Coughing back a laugh, I step in between their line of sight before they really get going. “This house has five bedrooms, why are you sharing?”
May and June pause as one and look at me with twin expressions of befuddlement. “We always share when we travel.”
As if this is perfectly obvious and I’m a fool for even asking. I shrug and head for the stove.
“I’m making a frittata,” I tell them, as June takes a seat next to May and the two of them lean into each other like kittens. “Anyone want some?”
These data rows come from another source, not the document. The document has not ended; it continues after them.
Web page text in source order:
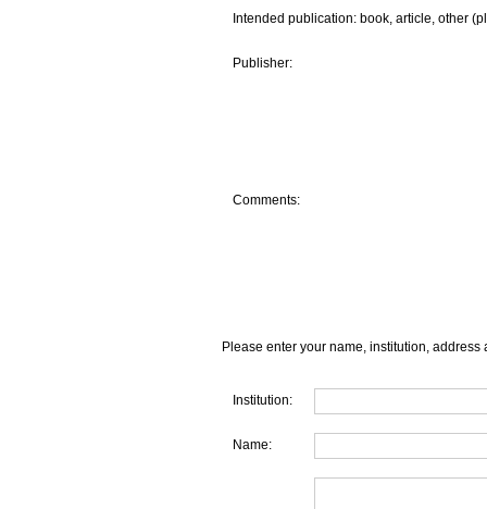
Intended publication: book, article, other
Publisher:
Comments:
Please enter your name, institution, address
Institution:
Name:

Both immediately give me hungry puppy eyes, proceeding to tell me I’m the absolute best and could I please cook for them every day? Very sweet. But they’re not getting away with sitting and watching.
“Cut up some avocados and tomatoes,” I tell them as I pull out a pan.
“Look at you living the high life with your pricey avocados,” May teases.
We’ll ignore the fact that I’m currently living in a dream house. Details. I reply blandly, “There’s avocado trees on the property.”
“Maybe you should set up a stand. Sell those bad boys to pay the taxes.”
“Maybe I should.”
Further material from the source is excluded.